▶ **Records**:

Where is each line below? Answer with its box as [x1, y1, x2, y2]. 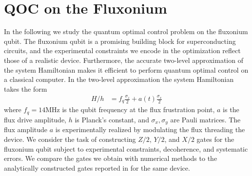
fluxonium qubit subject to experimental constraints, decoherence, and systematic [4, 143, 248, 154]
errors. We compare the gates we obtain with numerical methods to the [4, 153, 217, 163]
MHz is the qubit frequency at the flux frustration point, [45, 104, 215, 115]
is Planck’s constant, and [75, 114, 149, 124]
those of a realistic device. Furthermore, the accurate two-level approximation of [4, 55, 243, 65]
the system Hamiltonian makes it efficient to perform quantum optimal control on [4, 64, 249, 75]
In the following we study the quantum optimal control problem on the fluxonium [4, 26, 248, 37]
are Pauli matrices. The [170, 114, 241, 124]
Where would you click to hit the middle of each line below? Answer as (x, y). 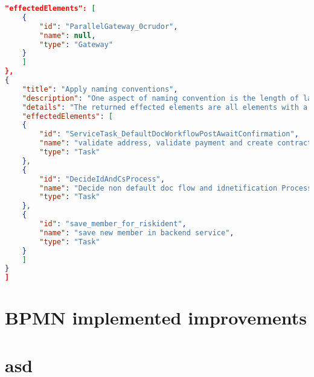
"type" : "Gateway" (76, 44)
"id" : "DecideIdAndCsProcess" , (102, 179)
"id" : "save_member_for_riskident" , (113, 224)
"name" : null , (68, 35)
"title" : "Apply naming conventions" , (100, 89)
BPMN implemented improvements (156, 318)
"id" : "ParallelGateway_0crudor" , (109, 26)
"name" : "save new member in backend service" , (137, 233)
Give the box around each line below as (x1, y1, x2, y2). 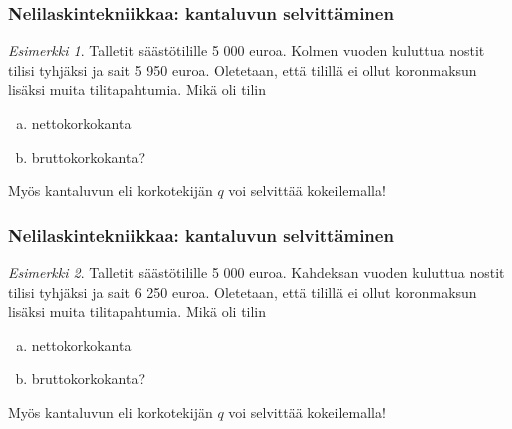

▶ **What you will do**:
The answer is the entries above, given again exactly, with no pictures among them.

▶ **Output for this exercise**:
Where is each line below? Answer with its box as [x1, y1, x2, y2]. 
fluxonium qubit subject to experimental constraints, decoherence, and systematic [4, 143, 248, 154]
errors. We compare the gates we obtain with numerical methods to the [4, 153, 217, 163]
MHz is the qubit frequency at the flux frustration point, [45, 104, 215, 115]
is Planck’s constant, and [75, 114, 149, 124]
those of a realistic device. Furthermore, the accurate two-level approximation of [4, 55, 243, 65]
the system Hamiltonian makes it efficient to perform quantum optimal control on [4, 64, 249, 75]
In the following we study the quantum optimal control problem on the fluxonium [4, 26, 248, 37]
are Pauli matrices. The [170, 114, 241, 124]
Where would you click to hit the middle of each line below? Answer as (x, y). 
"type" : "Gateway" (76, 44)
"id" : "DecideIdAndCsProcess" , (102, 179)
"id" : "save_member_for_riskident" , (113, 224)
"name" : null , (68, 35)
"title" : "Apply naming conventions" , (100, 89)
BPMN implemented improvements (156, 318)
"id" : "ParallelGateway_0crudor" , (109, 26)
"name" : "save new member in backend service" , (137, 233)
Give the box around each line below as (x1, y1, x2, y2). 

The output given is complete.